A mancha desfocada que aparece no ecrã assim que iniciamos Metal Gear Solid V actua como um atordoador, como para adormecer a excitação do iniciar de mais um grande título desta série. Como se não bastasse, este é especial: ao que parece, o último de Hideo Kojima. Luto.

O que mais tarde aparenta ser a configuração do modo online é tomado na altura de sua ocorrência como um momento simplesmente de confusão, desorientação (quem ainda não viu o começo do jogo neste momento está às aranhas. Vou tentar explicar na próxima frase). Todo este divagar existe porque no momento em que iniciamos o jogo encontramo-nos numa cama de hospital enquanto acordamos de um coma. Pressupomos o óbvio: somos Big Boss, aquele que momentos depois de ter retirado inutilmente um explosivo dentro de Paz e esta se ter despedaçado no seio do espaço comprimido entre o nosso helicóptero e o mar que sobrevoa, estava a combater pela defesa de nossa Base Mãe em ruína onde uma explosão determinou o nosso estado actual. Demasiado fogo de artifício, demasiado Hollywood para meu gosto, pois da mesma forma que gravações ‘artísticas’ de armas são inúteis em combate (já tinha aprendido Ocelot à nossa custa em MGS3) também estas explosões e fogo de artifício o são. Felizmente, em nada esses acontecimentos determinam o tom das primeiras horas deste magnífico jogo.
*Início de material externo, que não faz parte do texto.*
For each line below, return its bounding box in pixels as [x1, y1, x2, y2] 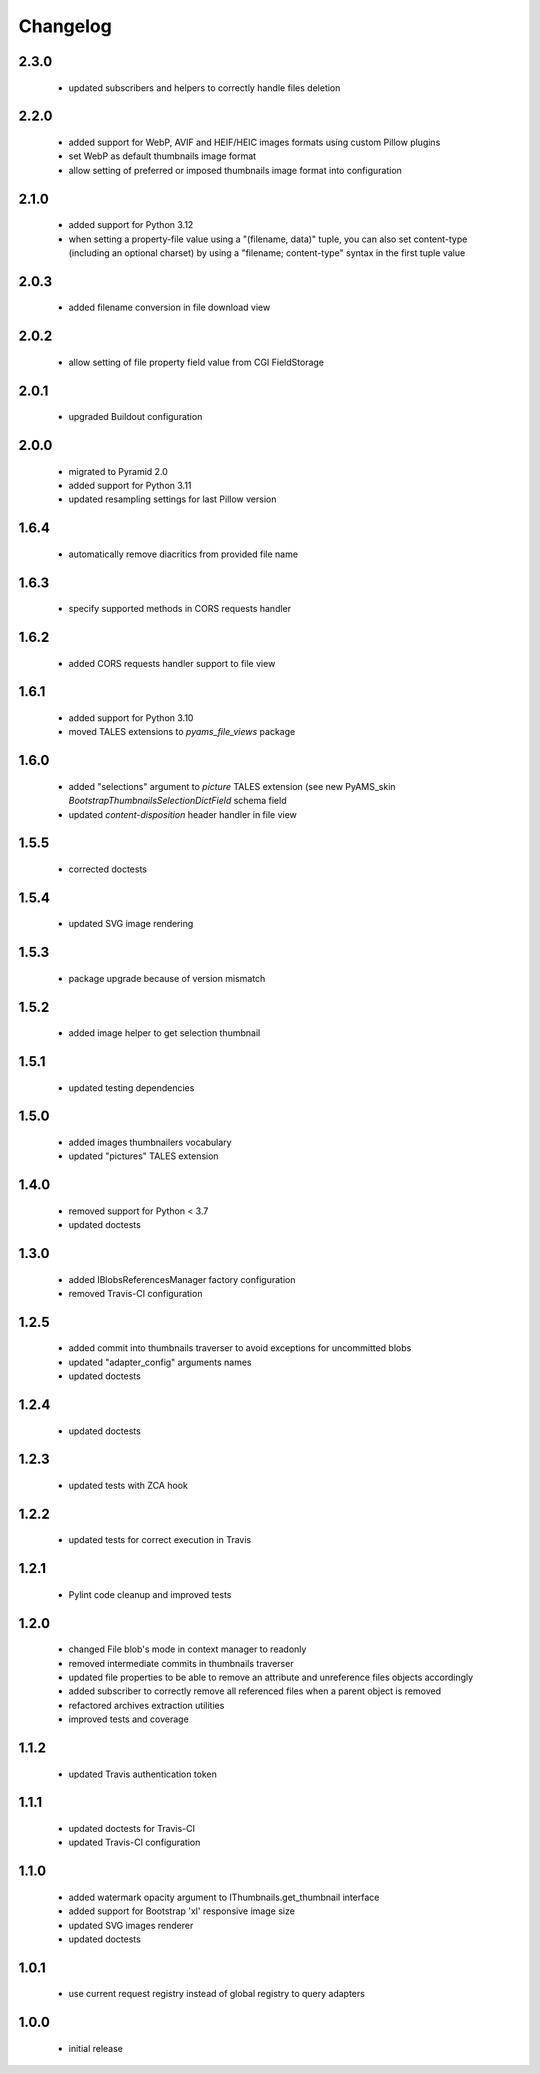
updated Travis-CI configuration [68, 1836, 201, 1849]
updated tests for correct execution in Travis [68, 1534, 252, 1546]
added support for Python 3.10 [68, 711, 194, 724]
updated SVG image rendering [68, 918, 194, 930]
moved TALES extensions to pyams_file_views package [68, 726, 296, 738]
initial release [68, 2042, 124, 2054]
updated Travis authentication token [68, 1768, 217, 1780]
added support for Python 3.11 [68, 479, 192, 491]
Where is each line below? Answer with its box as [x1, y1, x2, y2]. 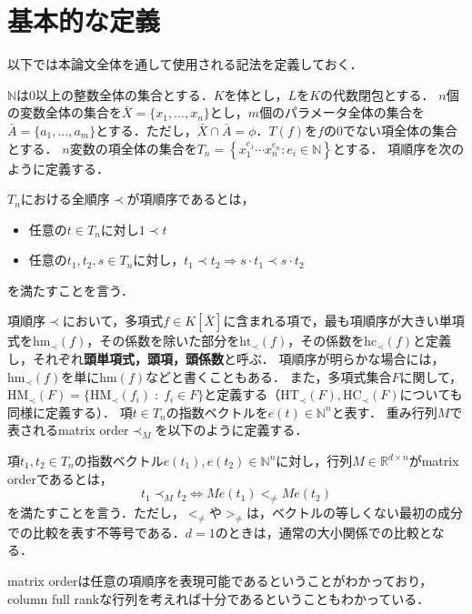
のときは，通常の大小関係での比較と [215, 522, 432, 541]
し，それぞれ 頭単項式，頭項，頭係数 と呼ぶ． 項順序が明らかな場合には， [7, 349, 445, 368]
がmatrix [408, 451, 459, 470]
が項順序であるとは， [126, 189, 255, 208]
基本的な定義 [7, 2, 161, 39]
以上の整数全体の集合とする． [35, 85, 214, 104]
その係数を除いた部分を [99, 331, 240, 350]
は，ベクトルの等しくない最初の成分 [246, 503, 464, 522]
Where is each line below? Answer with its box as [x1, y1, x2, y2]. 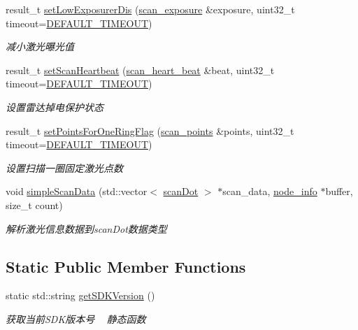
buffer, [325, 184, 353, 199]
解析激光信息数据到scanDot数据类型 [6, 221, 167, 236]
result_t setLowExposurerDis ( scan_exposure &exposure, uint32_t [6, 2, 295, 16]
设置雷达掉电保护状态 [6, 99, 103, 114]
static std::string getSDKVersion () [6, 288, 155, 303]
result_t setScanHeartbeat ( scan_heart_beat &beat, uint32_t [6, 62, 275, 77]
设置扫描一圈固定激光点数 [6, 160, 123, 175]
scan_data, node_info [222, 184, 317, 199]
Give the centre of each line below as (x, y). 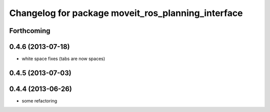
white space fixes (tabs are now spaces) (63, 59)
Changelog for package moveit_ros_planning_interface (126, 13)
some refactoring (39, 101)
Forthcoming (30, 31)
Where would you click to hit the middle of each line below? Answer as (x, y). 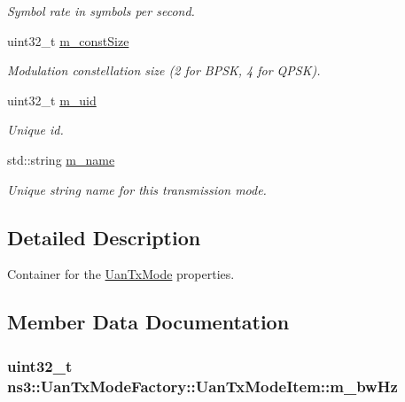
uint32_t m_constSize (68, 40)
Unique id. (35, 130)
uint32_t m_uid (52, 100)
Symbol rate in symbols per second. (101, 11)
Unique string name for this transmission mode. (137, 189)
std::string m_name (61, 159)
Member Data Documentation (148, 322)
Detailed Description (104, 237)
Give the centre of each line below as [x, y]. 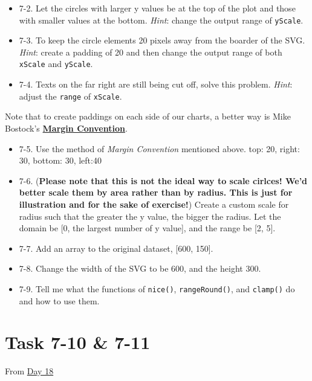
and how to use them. [59, 300]
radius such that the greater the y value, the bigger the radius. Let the [150, 216]
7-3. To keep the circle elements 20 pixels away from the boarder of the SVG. [162, 40]
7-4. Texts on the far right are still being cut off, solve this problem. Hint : [156, 84]
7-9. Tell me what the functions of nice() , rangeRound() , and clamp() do [157, 288]
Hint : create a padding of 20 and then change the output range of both [151, 52]
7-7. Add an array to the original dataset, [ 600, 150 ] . [116, 248]
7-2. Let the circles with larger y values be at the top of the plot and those [157, 8]
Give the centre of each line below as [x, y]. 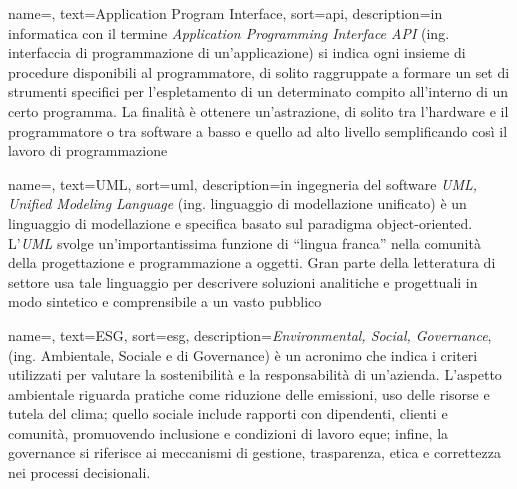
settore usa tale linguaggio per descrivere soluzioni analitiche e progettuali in [243, 281]
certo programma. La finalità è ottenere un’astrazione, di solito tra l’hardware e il [258, 110]
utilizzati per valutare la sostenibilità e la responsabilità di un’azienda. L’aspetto [255, 374]
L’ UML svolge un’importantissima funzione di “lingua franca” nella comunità [244, 242]
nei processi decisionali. [79, 472]
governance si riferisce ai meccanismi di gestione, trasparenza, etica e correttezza [254, 452]
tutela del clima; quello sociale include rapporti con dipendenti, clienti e [228, 413]
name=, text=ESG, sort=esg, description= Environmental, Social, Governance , [250, 334]
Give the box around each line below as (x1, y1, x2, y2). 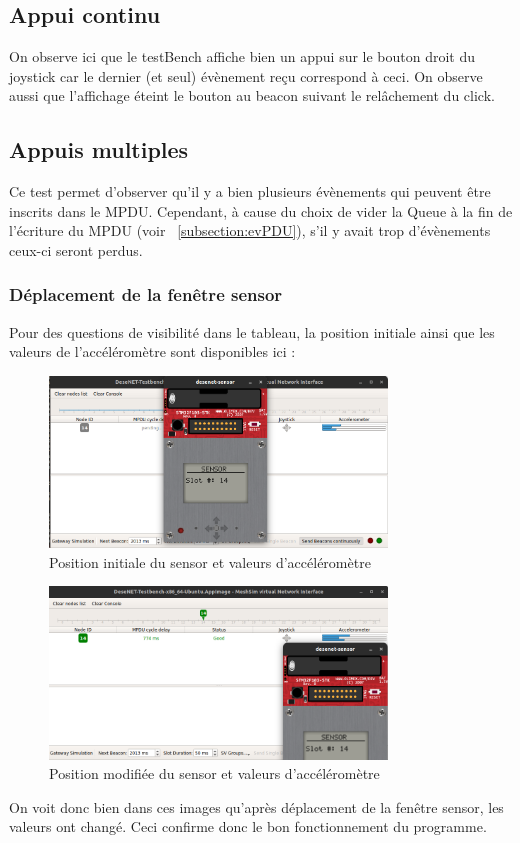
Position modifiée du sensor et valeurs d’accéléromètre (49, 763, 380, 784)
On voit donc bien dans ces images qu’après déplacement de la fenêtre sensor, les (9, 796, 504, 817)
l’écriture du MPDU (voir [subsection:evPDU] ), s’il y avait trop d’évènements (9, 220, 491, 241)
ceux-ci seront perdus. (9, 239, 143, 260)
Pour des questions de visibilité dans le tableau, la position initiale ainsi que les (9, 321, 495, 342)
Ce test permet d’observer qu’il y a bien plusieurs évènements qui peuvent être (9, 181, 491, 202)
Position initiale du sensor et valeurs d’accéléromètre (49, 551, 371, 572)
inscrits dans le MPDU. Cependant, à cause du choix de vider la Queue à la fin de (9, 200, 513, 221)
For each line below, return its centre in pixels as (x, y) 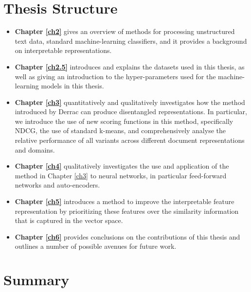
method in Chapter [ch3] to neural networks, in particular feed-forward (121, 175)
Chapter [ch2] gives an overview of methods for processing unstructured (125, 31)
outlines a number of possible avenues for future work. (96, 246)
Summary (36, 280)
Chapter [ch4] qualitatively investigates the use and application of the (122, 166)
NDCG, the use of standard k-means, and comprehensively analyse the (120, 130)
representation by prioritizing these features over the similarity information (127, 211)
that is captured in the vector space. (69, 220)
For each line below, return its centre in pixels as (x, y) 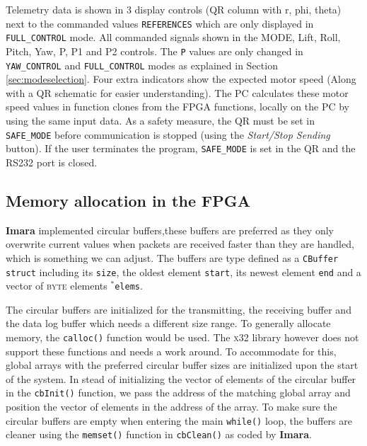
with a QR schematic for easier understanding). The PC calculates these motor (177, 92)
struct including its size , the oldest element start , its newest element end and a (183, 271)
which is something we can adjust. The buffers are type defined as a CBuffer (172, 257)
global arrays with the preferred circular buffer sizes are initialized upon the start (182, 365)
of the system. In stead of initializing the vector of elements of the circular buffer (181, 378)
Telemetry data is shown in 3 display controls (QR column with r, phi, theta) (174, 9)
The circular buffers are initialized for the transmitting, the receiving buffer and (179, 309)
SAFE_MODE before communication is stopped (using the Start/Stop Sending (168, 134)
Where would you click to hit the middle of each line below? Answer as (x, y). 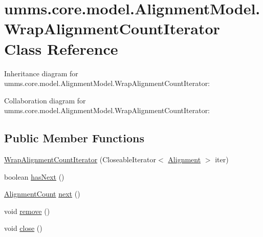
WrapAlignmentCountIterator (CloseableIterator (80, 159)
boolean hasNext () (34, 176)
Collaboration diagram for (45, 100)
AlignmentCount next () (42, 194)
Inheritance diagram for (41, 73)
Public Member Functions (74, 138)
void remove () (27, 211)
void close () (23, 228)
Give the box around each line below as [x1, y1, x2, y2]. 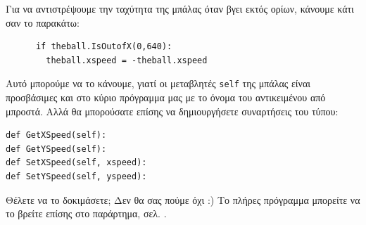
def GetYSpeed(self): [6, 143, 107, 154]
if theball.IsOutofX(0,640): [35, 41, 172, 52]
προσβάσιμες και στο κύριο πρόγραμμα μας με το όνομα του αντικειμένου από [6, 90, 326, 105]
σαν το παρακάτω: [6, 15, 80, 30]
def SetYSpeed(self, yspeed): [6, 172, 147, 181]
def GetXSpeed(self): [6, 130, 107, 141]
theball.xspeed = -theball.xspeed [46, 55, 208, 65]
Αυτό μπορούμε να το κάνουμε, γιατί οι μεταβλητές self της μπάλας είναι [6, 76, 311, 91]
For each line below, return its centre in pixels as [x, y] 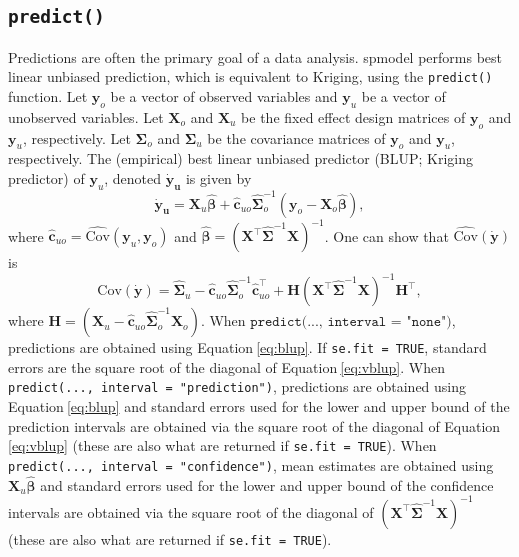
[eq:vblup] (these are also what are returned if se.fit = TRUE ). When [222, 445]
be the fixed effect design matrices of [353, 116]
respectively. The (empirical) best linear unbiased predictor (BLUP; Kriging [241, 158]
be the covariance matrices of [296, 137]
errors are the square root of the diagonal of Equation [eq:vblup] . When [226, 366]
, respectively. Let [76, 137]
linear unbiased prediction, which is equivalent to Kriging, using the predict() [250, 76]
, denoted [133, 178]
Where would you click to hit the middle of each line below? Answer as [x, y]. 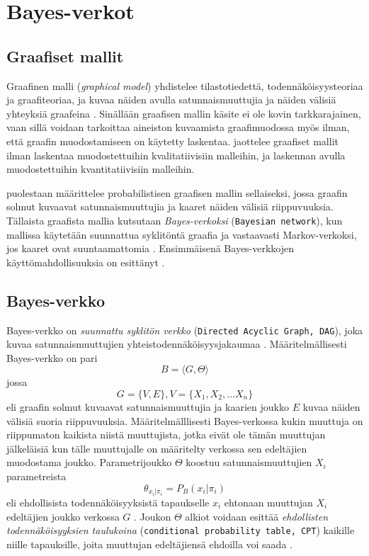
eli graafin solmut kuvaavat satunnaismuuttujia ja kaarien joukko [148, 407]
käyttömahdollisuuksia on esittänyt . [86, 262]
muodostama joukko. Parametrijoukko [89, 462]
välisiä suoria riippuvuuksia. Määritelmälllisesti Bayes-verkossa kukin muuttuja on [185, 420]
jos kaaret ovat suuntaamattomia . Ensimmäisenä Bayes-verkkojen [151, 248]
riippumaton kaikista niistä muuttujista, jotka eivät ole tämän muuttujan [166, 435]
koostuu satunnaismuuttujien [249, 462]
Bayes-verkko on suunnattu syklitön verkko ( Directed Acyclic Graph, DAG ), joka [185, 330]
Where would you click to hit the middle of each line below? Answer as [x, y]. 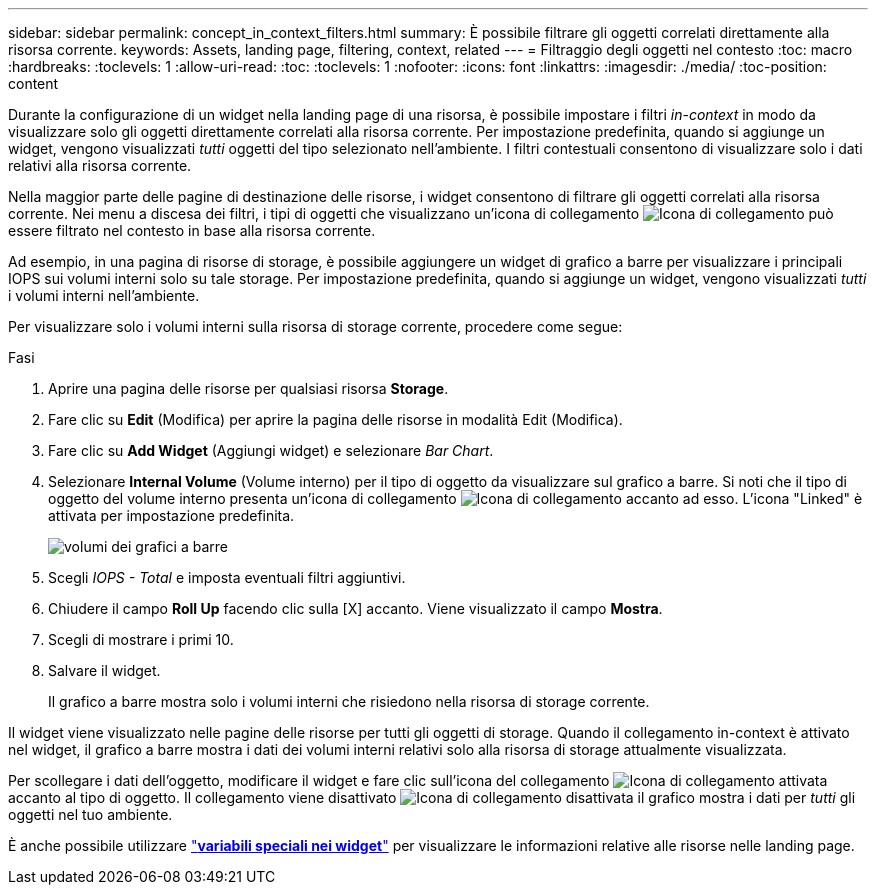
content [33, 83]
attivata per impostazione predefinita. [171, 515]
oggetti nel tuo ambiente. [90, 814]
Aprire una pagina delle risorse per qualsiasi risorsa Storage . [248, 388]
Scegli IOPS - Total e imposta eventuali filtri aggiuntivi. [227, 577]
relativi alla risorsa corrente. [100, 165]
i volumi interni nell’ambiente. [104, 295]
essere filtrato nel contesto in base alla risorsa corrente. [192, 230]
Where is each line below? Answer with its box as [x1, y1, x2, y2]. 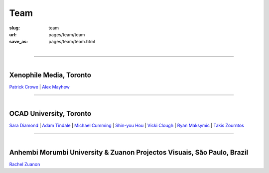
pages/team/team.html [48, 39, 96, 45]
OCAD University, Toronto [9, 109, 92, 118]
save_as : [9, 39, 28, 45]
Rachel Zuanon [9, 161, 40, 167]
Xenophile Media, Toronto [9, 71, 92, 79]
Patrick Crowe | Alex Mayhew [9, 84, 70, 89]
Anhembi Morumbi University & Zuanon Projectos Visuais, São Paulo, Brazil [9, 148, 249, 157]
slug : [9, 25, 20, 31]
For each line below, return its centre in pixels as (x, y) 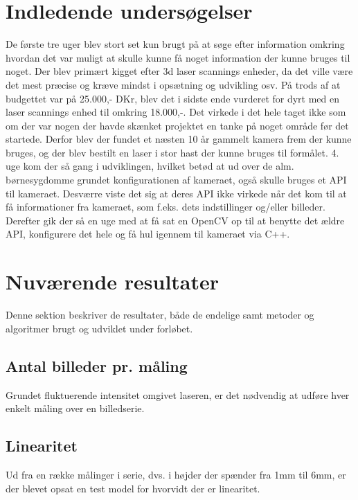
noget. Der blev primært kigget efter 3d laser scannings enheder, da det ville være (179, 71)
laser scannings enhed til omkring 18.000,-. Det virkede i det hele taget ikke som (176, 112)
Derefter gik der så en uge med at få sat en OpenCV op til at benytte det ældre (175, 220)
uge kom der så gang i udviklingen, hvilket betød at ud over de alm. (150, 166)
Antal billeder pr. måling (97, 365)
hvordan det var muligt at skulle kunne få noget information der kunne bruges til (178, 57)
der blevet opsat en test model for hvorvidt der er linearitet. (133, 488)
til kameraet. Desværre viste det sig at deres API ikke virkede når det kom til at (176, 193)
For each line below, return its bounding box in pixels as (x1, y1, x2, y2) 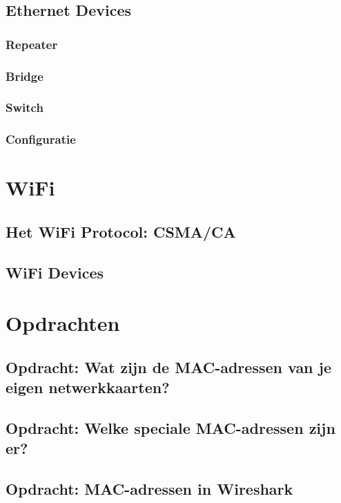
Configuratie (6, 131, 76, 148)
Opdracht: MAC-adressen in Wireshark (6, 478, 293, 500)
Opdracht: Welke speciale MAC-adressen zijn (6, 417, 335, 439)
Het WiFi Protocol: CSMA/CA (6, 220, 236, 242)
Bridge (6, 67, 43, 84)
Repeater (6, 35, 58, 53)
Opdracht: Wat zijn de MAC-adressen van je (6, 356, 332, 377)
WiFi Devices (6, 261, 104, 283)
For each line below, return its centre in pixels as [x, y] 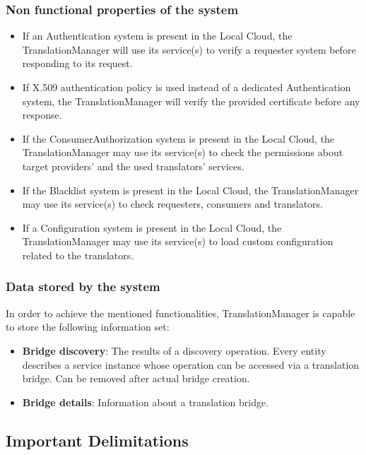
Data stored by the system [83, 286]
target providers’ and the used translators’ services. [133, 166]
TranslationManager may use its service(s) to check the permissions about [183, 152]
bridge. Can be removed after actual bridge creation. [136, 378]
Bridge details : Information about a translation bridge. [146, 402]
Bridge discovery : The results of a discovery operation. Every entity [174, 350]
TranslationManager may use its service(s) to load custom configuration [178, 241]
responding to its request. [77, 63]
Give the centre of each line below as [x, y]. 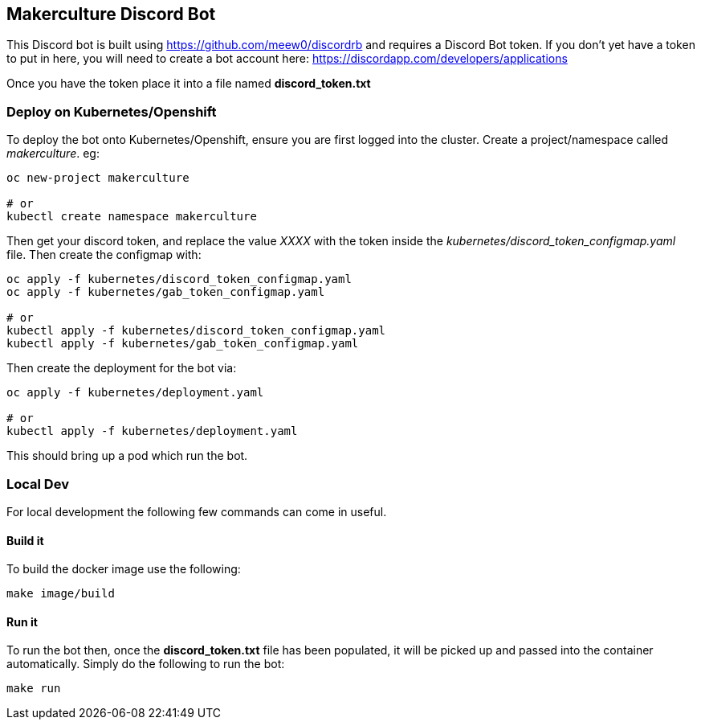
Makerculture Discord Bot [111, 14]
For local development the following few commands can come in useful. [197, 511]
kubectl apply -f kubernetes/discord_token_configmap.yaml [196, 331]
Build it [25, 540]
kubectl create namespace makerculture [132, 217]
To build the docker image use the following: [124, 569]
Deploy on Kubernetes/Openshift [112, 111]
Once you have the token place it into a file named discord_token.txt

– Atenção! – insistiu a voz, sem a menor alteração de tom.

Uma vez assumindo quem somos (Big Boss) é-nos perguntado o nome. E neste momento, apenas questões se levantaram na minha cabeça (e nas vossas, espero). Isto é o Kojima a ser génio ou apenas uma configuração irrelevante? O descarte de David Hayter do plantel de vozes foi uma aposta na descaracterização da personagem e este início envia-nos exactamente na mesma direcção sem a assumir. A série sempre foi conhecida pelos traços fortes das personagens e character development, qual o motivo desta pergunta?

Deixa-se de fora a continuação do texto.